Suppose there are two distributions with cdf $F_1$ and $F_2$ and I draw $n_i$ times from distribution $F_i$.
Distribution 1 has support $[a,b]$ and distribution 2 has support $[c,d]$ with $a \leq c <b\leq d$. For example, let the random variables described by the cdf $F_i$ be the age of a randomly drawn person of group $i$.
Let us look at the $k$-th highest value of $n_1+n_2$ draws with $n_i$ draws from distribution $F_i$. The cdf of this random variable should be: \begin{equation} H^k (x) := \sum\limits_{i=0}^{k-1} {n_1 \choose i} F_1(x)^{n_1-i} (1-F_1(x))^i \left( \sum\limits_{j=0}^{k-i-1} {n_2 \choose j} F_2(x)^{n_2-j} (1-F_2(x))^j \right) \end{equation} I can now easily form an expected value of this order statistic.
Suppose one of the two scenarios [where (2.) is the more general form of (1.)]:
- Some interval $X= [x, d]$ with $x \in (c,d)$ is announed.
- Some interval $X' = [\underline x, \overline x]$ is announced.

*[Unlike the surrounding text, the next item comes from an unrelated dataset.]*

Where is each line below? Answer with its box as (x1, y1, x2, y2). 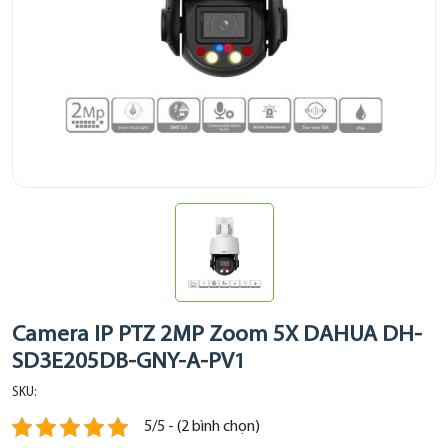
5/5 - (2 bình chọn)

Then either no realization (person's age) is in the corresponding interval and no draw (person) is removed, or at least one draw is within the interval. In the latter case, one person with age within the interval is removed uniformly at random. In case no person was removed, the expected value of the $k$-th oldest person in the room is easy to calculate (just update $F_1$ and $F_2$ that no draw is within the interval).
How does the cdf of the $k$-th highest value of the remaining $(n_1+n_2-1)$ values look like if a draw was removed?
Clearly, if $X \subset (b,d] \cup [a,c)$, this is an easy task (assuming $H^k$ as above is correct), because I know with certainty from which distribution the removed draw came from. So I just replace the corresponding $n_i$ with $(n_i-1)$. Call this updated cdf $H^k_{-i}$.
However, what if the interval $X$ does not make it obvious from which distribution the draw was removed? How does the distribution look like that I, as a Bayesian, use to calculate expectations of the $k$-th order statistic.